我有一个数据转换问题,其中原始数据由三行数据的“块”组成,其中第一行表示“父级”,另外两行是相关的子级。最小工作示例如下所示:
import polars as pl
df_original = pl.DataFrame(
{
'Order ID': ['A', 'foo', 'bar'],
'Parent Order ID': [None, 'A', 'A'],
'Direction': ["Buy", "Buy", "Sell"],
'Price': [1.21003, None, 1.21003],
'Some Value': [4, 4, 4],
'Name Provider 1': ['P8', 'P8', 'P8'],
'Quote Provider 1': [None, 1.1, 1.3],
'Name Provider 2': ['P2', 'P2', 'P2'],
'Quote Provider 2': [None, 1.15, 1.25],
'Name Provider 3': ['P1', 'P1', 'P1'],
'Quote Provider 3': [None, 1.0, 1.4],
'Name Provider 4': ['P5', 'P5', 'P5'],
'Quote Provider 4': [None, 1.0, 1.4]
}
)
实际上,最多有 15 个 Provider(因此最多 30 列),但对于本例来说它们不是必需的。
我们希望将其转换为一种格式,其中每行代表该父级的单个提供商的买入和卖出报价。
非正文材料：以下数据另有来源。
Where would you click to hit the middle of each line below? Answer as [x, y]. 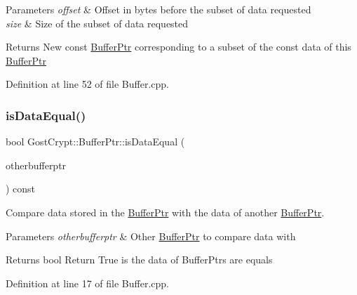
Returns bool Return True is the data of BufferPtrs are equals [139, 260]
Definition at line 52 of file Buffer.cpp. [88, 84]
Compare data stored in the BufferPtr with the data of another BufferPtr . [165, 212]
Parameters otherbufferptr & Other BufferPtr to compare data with [151, 236]
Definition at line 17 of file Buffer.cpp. [88, 283]
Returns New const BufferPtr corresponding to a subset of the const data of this [178, 47]
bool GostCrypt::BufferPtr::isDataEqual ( [95, 142]
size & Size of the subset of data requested [97, 23]
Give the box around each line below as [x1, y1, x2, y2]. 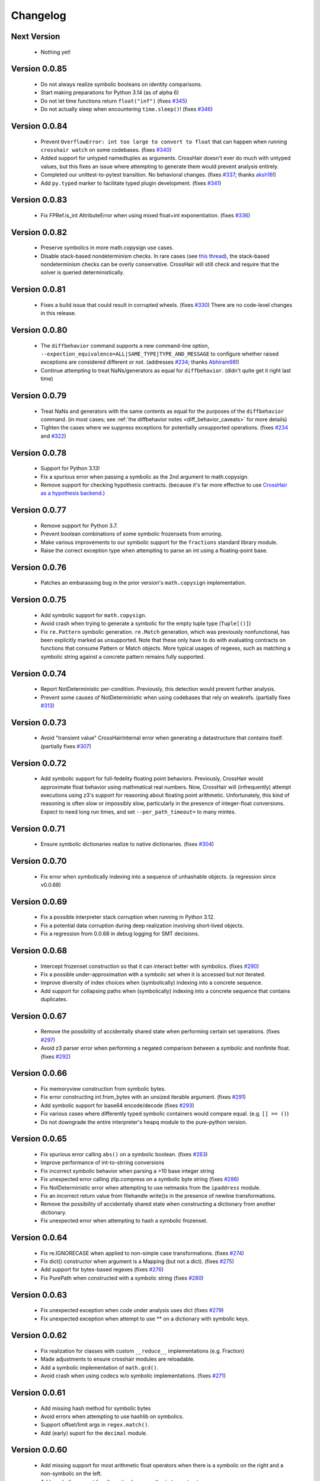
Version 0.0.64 [11, 1232, 68, 1242]
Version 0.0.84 [11, 121, 68, 131]
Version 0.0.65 [11, 1134, 68, 1144]
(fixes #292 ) [40, 1053, 71, 1060]
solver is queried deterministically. [40, 269, 124, 276]
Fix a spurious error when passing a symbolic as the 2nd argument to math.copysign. [40, 473, 249, 480]
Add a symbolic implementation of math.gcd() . [40, 1364, 159, 1371]
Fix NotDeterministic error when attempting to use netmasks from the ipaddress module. [40, 1184, 261, 1191]

想要的结果如下:
df_desired = pl.DataFrame(
{
'Order ID': ['A', 'A', 'A', 'A'],
'Parent Direction': ['Buy', 'Buy', 'Buy', 'Buy'],
'Price': [1.21003, 1.21003, 1.21003, 1.21003],
'Some Value': [4, 4, 4, 4],
'Name Provider': ['P8', 'P2', 'P1', 'P5'],
'Quote Buy': [1.1, 1.15, 1.0, 1.0],
'Quote Sell': [1.3, 1.25, 1.4, 1.4],
}
)
df_desired
但是,我在极地很难做到这一点。
我的第一个方法是将数据分为父母和孩子,然后将它们连接到各自的 id 上:
df_parents = (
df_original
.filter(pl.col("Parent Order ID").is_null())
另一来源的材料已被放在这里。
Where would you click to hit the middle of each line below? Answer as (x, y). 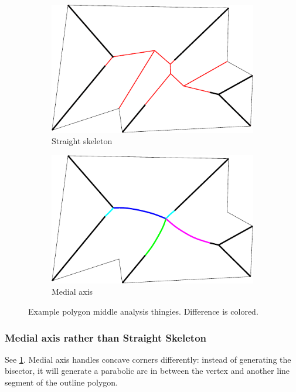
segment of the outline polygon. (61, 382)
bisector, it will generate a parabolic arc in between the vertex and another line (147, 371)
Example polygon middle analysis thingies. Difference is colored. (143, 311)
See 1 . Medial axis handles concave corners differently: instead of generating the (148, 359)
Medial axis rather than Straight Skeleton (106, 337)
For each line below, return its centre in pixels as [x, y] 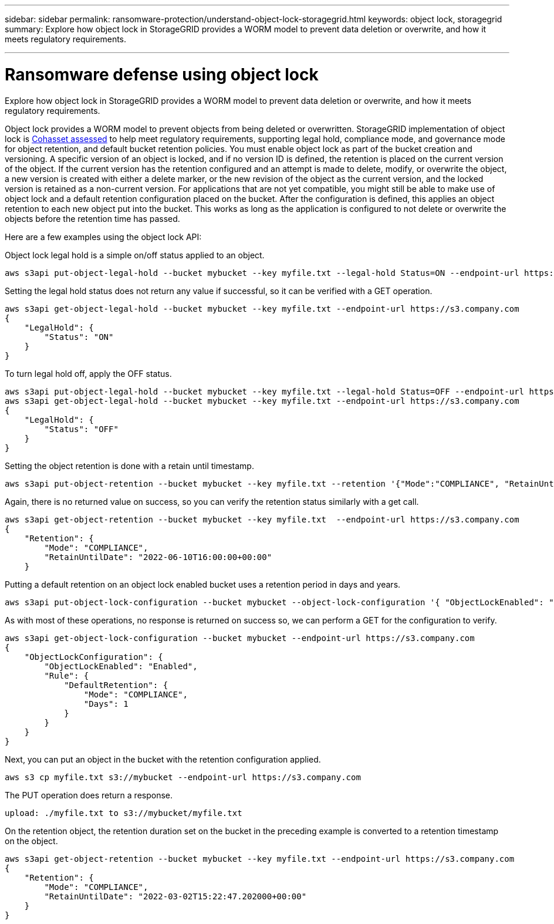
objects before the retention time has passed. [92, 218]
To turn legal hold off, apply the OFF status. [88, 373]
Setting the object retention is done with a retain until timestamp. [129, 466]
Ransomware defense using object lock [162, 74]
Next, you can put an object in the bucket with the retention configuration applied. [163, 759]
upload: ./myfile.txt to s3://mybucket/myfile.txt [124, 813]
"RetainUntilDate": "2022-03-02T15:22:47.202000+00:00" [175, 896]
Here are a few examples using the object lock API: [103, 237]

.drop(columns=['Parent Order ID'])
)
df_ch = (
df_original
.filter(pl.col("Parent Order ID").is_not_null())
.drop(columns=['Price', 'Some Value'])
)
ch_buy = df_ch.filter(pl.col("Direction") == 'Buy').drop(columns=['Direction'])
ch_sell = df_ch.filter(pl.col("Direction") == 'Sell').drop(columns=['Direction'])
df_joined = (
df_parents
.join(ch_buy, left_on='Order ID', right_on='Parent Order ID', suffix="_Buy")
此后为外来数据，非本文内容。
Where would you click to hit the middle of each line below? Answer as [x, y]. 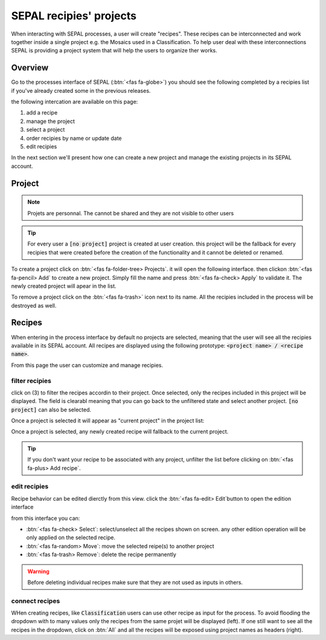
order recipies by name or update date [74, 138]
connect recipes [36, 601]
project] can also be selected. [51, 410]
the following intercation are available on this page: [75, 102]
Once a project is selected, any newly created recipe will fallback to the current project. [120, 432]
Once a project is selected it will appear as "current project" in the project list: [108, 421]
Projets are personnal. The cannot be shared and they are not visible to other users [131, 213]
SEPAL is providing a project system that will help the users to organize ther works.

.join(ch_sell, left_on='Order ID', right_on='Parent Order ID', suffix="_Sell")
# The Name and Quote columns in the parent are all empty, so they can go, buy they had to be there for the suffix to work for the first join
.drop(columns=[f'Name Provider {i}' for i in range(1, 5)])
.drop(columns=[f'Quote Provider {i}' for i in range(1, 5)])
)
但这仍然会让你陷入混乱,你必须以某种方式将其分成四行 - 而不是八行,就像你可以使用 .unpivot() 轻松做到的那样。关于如何最好地解决这个问题有什么建议吗?我在这里错过了一些明显的方法吗?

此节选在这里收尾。